Hier zijn de veelschrijvers (Van den Panhuyse rechts) in actie bij de bereiding van hun spionage-intriges en koude-oorlogsschotels:




dinsdag 10 december 2019

Ondertussen, in de vrouwengevangenis


I.
Zeg, wat hebben we hier?


Anne Libert in ‘Quartier de femmes’, onzedig drama over een vrouwengevangenis, uit begin jaren zeventig. Laten we zeggen: niet het soort film waaruit Jo Röpcke (Vlaanderen) of Bob Bouma (Nederland) fragmenten sprokkelden voor hun televisieprogramma’s.


II.
Ook de vader van Anne Libert zat ooit achter de tralies:


Tekening die Hergé voor zijn vastgezette vriend Jean Libert maakte. In de processie herkennen we Edgar P. Jacobs en Jacques Van Melkebeke.

Libert, dichter en voormalig medewerker van de Petit Vingtième, publiceerde tijdens de oorlog in Duitsgezinde bladen en werd, net als Hergé, opgepakt voor collaboratie. Hij werd tot tien jaar veroordeeld en kwam na tweeënhalf jaar weer op vrije voeten.

De tekening staat in het dagboek dat de vrouw van Jean tussen 6 december 1943 en 14 maart 1946 bijhield. Afgelopen weekeinde werd het voor zestig mille afgehamerd op een veiling in Parijs.


III.
In het fenomenale naslagwerk ‘Wie is wie in de wereld van Hergé’ lezen we dat Hergé zijn naar Frankrijk vertrokken vriend aanbood om ‘iets’ te gaan doen voor zijn Studios. Libert sloeg het aanbod af en ging, onder het pseudoniem Paul Kenny, misdaadromans schrijven. Dat linkt hem zomaar aan de beste ontwerper van boekomslagen die ons land heeft gekend:



IV.
In het geveilde dagboek staat tevens een brief die Hergé aan het dochtertje van Jean Libert richt. We krijgen een aardig inkijkje in zijn onnavolgbare sentimenten:

‘Je moeder vroeg me om iets voor je te tekenen in dit dagboekje. Ik had ook graag een paar woorden willen zeggen. Maar ik kan niet goed met de woorden omgaan. Ik zal je toch een paar dingen vertellen.

Ten eerste, dat ik van je hou.

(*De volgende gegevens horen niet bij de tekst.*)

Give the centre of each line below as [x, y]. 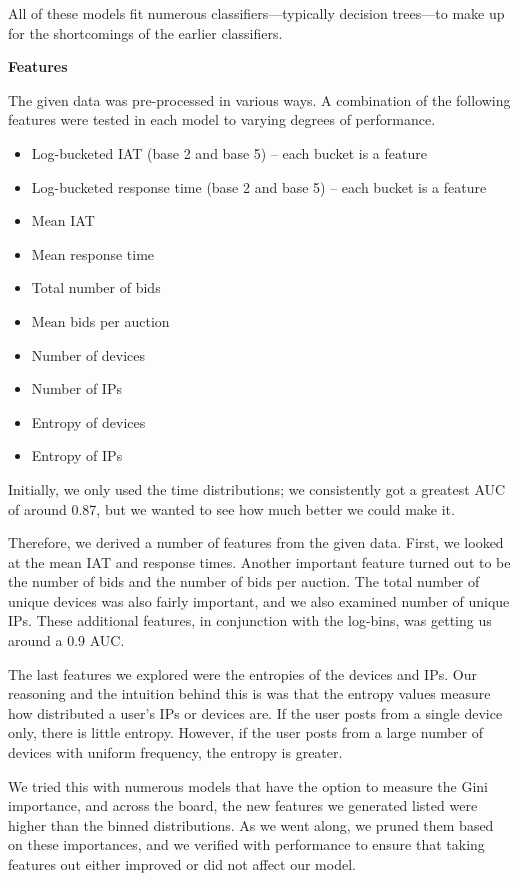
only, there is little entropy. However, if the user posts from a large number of [246, 732]
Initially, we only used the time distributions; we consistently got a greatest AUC [257, 488]
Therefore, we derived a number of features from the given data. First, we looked [256, 542]
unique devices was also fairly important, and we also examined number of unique [259, 600]
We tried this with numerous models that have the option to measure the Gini [248, 785]
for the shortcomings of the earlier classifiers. [145, 32]
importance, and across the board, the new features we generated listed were [243, 805]
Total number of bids [96, 287]
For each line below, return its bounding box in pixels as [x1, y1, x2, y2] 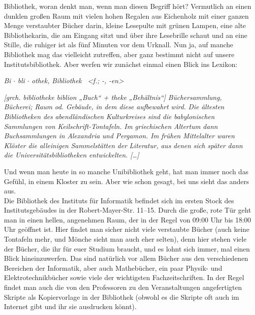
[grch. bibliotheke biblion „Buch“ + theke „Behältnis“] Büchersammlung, [4, 92, 222, 102]
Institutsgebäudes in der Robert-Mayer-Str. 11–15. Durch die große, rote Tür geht [4, 205, 251, 215]
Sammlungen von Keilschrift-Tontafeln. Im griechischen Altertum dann [4, 121, 218, 131]
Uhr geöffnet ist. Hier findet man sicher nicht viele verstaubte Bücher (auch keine [4, 224, 250, 234]
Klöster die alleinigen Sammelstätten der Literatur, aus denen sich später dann [4, 140, 243, 150]
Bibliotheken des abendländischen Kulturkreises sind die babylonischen [4, 111, 215, 121]
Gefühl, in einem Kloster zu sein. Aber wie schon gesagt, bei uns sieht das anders [4, 176, 249, 186]
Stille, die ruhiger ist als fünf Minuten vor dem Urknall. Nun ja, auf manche [4, 39, 233, 50]
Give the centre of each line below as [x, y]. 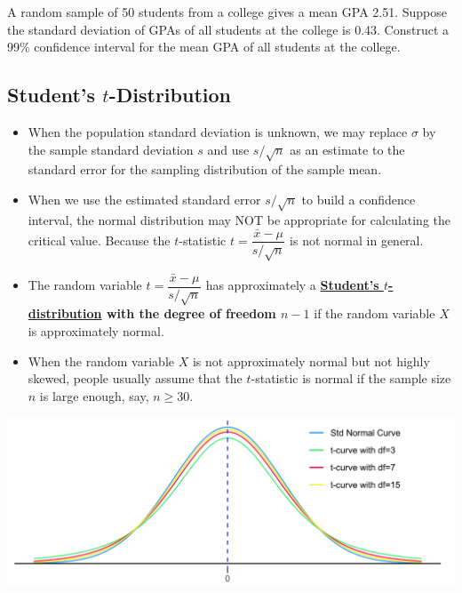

En dat ik van je vader en moeder hou, beide zijn zo rechtdoorzee, zo eenvoudig, zo dapper. Met de gevangenneming van je vader is je een monsterlijk onrecht aangedaan en op een dag, niet ver weg, zal ongetwijfeld iedereen erkennen dat het een monsterlijk onrecht wás. Je vader dacht dat hij zijn land kon dienen in moeilijke tijden. Sommigen begrepen het niet. Neem het ze niet kwalijk. Ze zijn allemaal gek. Bijna iedereen is nu gek, vergiftigd door haat.

Je vader weet heel goed dat hij niets heeft gedaan waarvoor hij zich moet schamen. Al zijn vrienden, zijn echte vrienden, kennen hem zoals hij werkelijk is. De vriendschap en achting die ze al voor hem koesterden, groeit nog steeds, door het prachtige voorbeeld van moed, waardigheid en sereniteit die je vader en je kleine moeder hen gaven.

En nu, genoeg gekletst, mijn kleine Annie. Ik neem mijn potlood, mijn penselen, mijn Chinese inkt en ik ga aan het werk.’



V.
De kleine Annie ontpopte zich tot actrice Anne in het rechtdoorzee genre van de seksploitatiefilm:


Wat je noemt een ironisch antwoord op het stijve padvindersproza waarmee haar leven begon.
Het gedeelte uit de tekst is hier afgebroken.